ABSTRACT
To evaluate how effective a model is in describing the outcome variable, we need to assess the quality of its fit. The lack-of-fit of a regression model is investigated by testing the hypothesis that a function has a prescribed parametric form. The function of interest is typically the mean of the response, but it might also be its variance, or the correlation between different outcomes. In other cases, it might be a complete density function of which we want to investigate the goodness-of-fit. The parametric testing methods of Chapter 7 are designed to detect very specific types of departures from the hypothesized model. For example, likelihood ratio, Wald or score tests are employed to contrast a constant and a linear dose-response curve.
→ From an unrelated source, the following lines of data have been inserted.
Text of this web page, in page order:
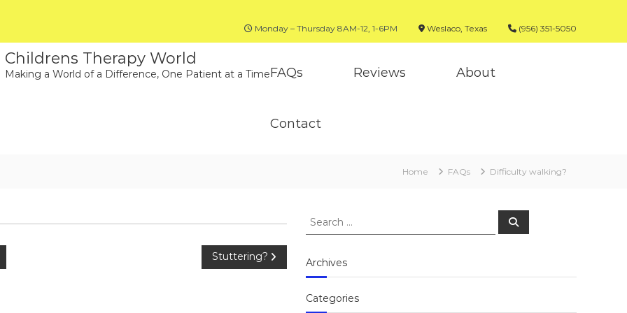
Monday – Thursday 8AM-12, 1-6PM Weslaco, Texas (956) 351-5050
Childrens Therapy World
Making a World of a Difference, One Patient at a TimeFAQs Reviews About
Contact
Home FAQs Difficulty walking?
Stuttering?
Search
Search
Archives
Categories
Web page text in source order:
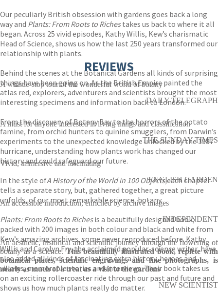
Our peculiarly British obsession with gardens goes back a long
way and Plants: From Roots to Richestakes us back to where it all
began. Across 25 vivid episodes, Kathy Willis, Kew’s charismatic
Head of Science, shows us how the last 250 years transformed our
relationship with plants.
Behind the scenes at the Botanical Gardens all kinds of surprising
things have been going on. As the British Empire painted the
atlas red, explorers, adventurers and scientists brought the most
interesting specimens and information back to London.
From the discovery of Botany Bay to the horrors of the potato
famine, from orchid hunters to quinine smugglers, from Darwin’s
experiments to the unexpected knowledge unlocked by the 1987
hurricane, understanding how plants work has changed our
history and could safeguard our future.
In the style ofA History of the World in 100 Objects,each chapter
tells a separate story, but, gathered together, a great picture
unfolds, of our most remarkable science, botany.
Plants: From Roots to Richesis a beautifully designed book,
packed with 200 images in both colour and black and white from
Kew’s amazing archives, some never reproduced before. Kathy
Willis and Carolyn Fry, the acclaimed popular-science writer, have
also added all kinds of fascinating extra history, heroes and
villains, memorable stories and interviews. Their book takes us
on an exciting rollercoaster ride through our past and future and
shows us how much plants really do matter.
REVIEWS
A whistle-stop tour of the wonderful world of botany
DAILY TELEGRAPH
A must for anyone interested in living things and classification
THE SUNDAY TIMES
Vivid, immersive and fascinating
ENGLISH GARDEN
An accessible introduction, enriched by archive images
INDEPENDENT
An aesthetic, historical and scientific journey through the flowering of
botany as a science.This beautifully illustrated book, replete with
botanical plates, scientific engravings and fine photographs, is
nearly as much of a treat as a visit to the gardens
NEW SCIENTIST

While very powerful for this particular class of alternative models, these tests quickly lose power when the truth is more complicated. The omnibus nonparametric methods of this chapter are appealing in that they are consistent against virtually any departure from the hypothesized parametric model. Section 9.1 describes an adaptation of the Hosmer-Lemeshow (1989) ap-
proach, for application to clustered binary data. In the remaining sections of this chapter, we discuss order selection tests based on orthogonal series estimators. In particular, Section 9.2 defines the different testing strategies for simple regression, while Section 9.3 gives extensions to multiple regression and to somewhat more specific alternative models. Section 9.4 applies these ideas to test whether density functions belong to a specific class.